AVAILABLE IN BOOK STORES EVERYWHERE!

 

Charlie Gracie

What More Could You Ask?

By Ronald Sklar

Usually, it's the other way around for Paul McCartney, but in this instance, it was Sir Paul who had always wanted to meet a certain musician who had influenced him in his early years. 

The year: 2000. Philadelphia native Charlie Gracie, the influence in question, was scheduled to play a small gig in London when the call came from McCartney's people. 

"I thought he was pulling my chain," Gracie says when his agent announced that McCartney desired to meet him that very night. Although Gracie had his own show to do within an hour, with 1500 rabid fans eagerly awaiting his appearance nearby, he figured he'd be a sweetheart and grant Paul's wish. 

Gracie was whisked away to a CD release party and press conference for McCartney's newest recording, which included a cover version of Gracie's own signature hit from 1957, called "Fabulous." The tune was a decent success in America, but in Europe (and especially Britain), it was monster. 

That, along with a few of Gracie's other fifties' records, including chart-toppers "Butterfly" and "99 Ways," were huge in America; however, they also influenced an entire generation of British rockers men who would ironically become household names in America, unlike Gracie himself. His other hits that were top of the pops in Britain include "Wandering Eyes," "I Love You So Much It Hurts," and "Cool Baby," all songs that pricked the ear of a very young McCartney.

"All of the sudden, Paul's manager comes out, grabs me by the hand like a child in kindergarten and pulls me through the crowd," Gracie recalls. "'He wants to see you now, Charlie, now!' I turned the corner into his dressing room, and My God, he's standing there as big as life, with two big security guards next to him, and a couple of his children and grandchildren. 

"He put his arm around me and he says, 'Charlie Gracie, I'll never forget when I came to see you when I was sixteen-years-old in Liverpool. I'll never forget 'Guitar Boogie.'" 

"Guitar Boogie," a little ditty that Gracie picked up while learning to play the guitar in South Philly, made quite an impression across the pond, on those who were about to rock. 

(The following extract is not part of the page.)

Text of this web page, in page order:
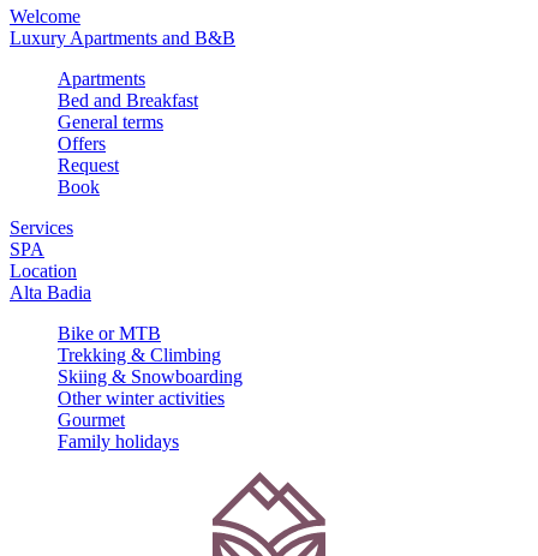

Upon hearing this from McCartney, Gracie recalled, "If I had false teeth, they would have fallen out of my mouth. I said to him, 'You mean to tell me that all you've been through in your career, all your fame, all the money you made, that you remember me playing 'Guitar Boogie?' He says, 'well, you were an inspiration in my career.'" 

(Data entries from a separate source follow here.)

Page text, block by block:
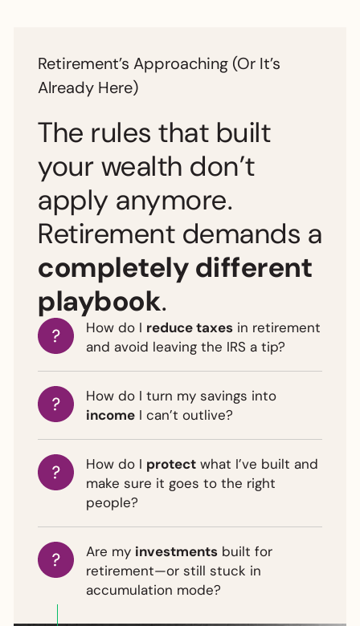
Retirement’s Approaching (Or It’s
Already Here)
The rules that built
your wealth don’t
apply anymore.
Retirement demands a
completely different
playbook.
How do I reduce taxes in retirement
and avoid leaving the IRS a tip?
How do I turn my savings into
income I can’t outlive?
How do I protect what I’ve built and
make sure it goes to the right
people?
Are my investments built for
retirement—or still stuck in
accumulation mode?

Gracie concludes the little story with this: "What more could you ask for in life?" 

Evidently, not much. Although Gracie is a major draw along the East Coast (including 5,000 people at New York's Lincoln Center last summer), and that he returns to Europe annually for a jam-packed, on-stage lovefest, his career path was not the straight and narrow it may (or should) have been. 

Although fortune and major fame had eluded him, he still has his legions, from Sir Paul to Graham Nash (to this day, Nash's sister still has a cigarette butt Gracie discarded in 1958) to Van Morrison (who asked him to open for his tour in 2000) to the mom-mom and pop-pop beachgoers in Wildwood, New Jersey. Even half a century later, fans are still turning out in droves to see his rock-the-house shows. Why? Talent, for sure, but even more importantly, Gracie knows how how to relate to his audience.

"I get emails from all over the world," Gracie says. "People are fascinated with my career. I never knew why. I never was a druggie, I never was a whoremonger. I'm just a kid from downtown, trying to sing and play his way to the end, until they shut the lid."

At 72, and more than 57 years in show business, Gracie is far from over. In fact, some say it's only just begun. 

"I never thought of me as anything," he says. "I just sing and I play the guitar. I think I do it fairly well, because I never would have survived 57 years in this business, but I never claimed to be the best or the greatest at anything. I just go out there and I do what I do; the people seem to like it, so I raised my family, I bought my home, I live off the money I make doing that and it's been wonderful. I can't complain." 

Other people, with different temperaments, may not have handled the same fate with Gracie's grace. 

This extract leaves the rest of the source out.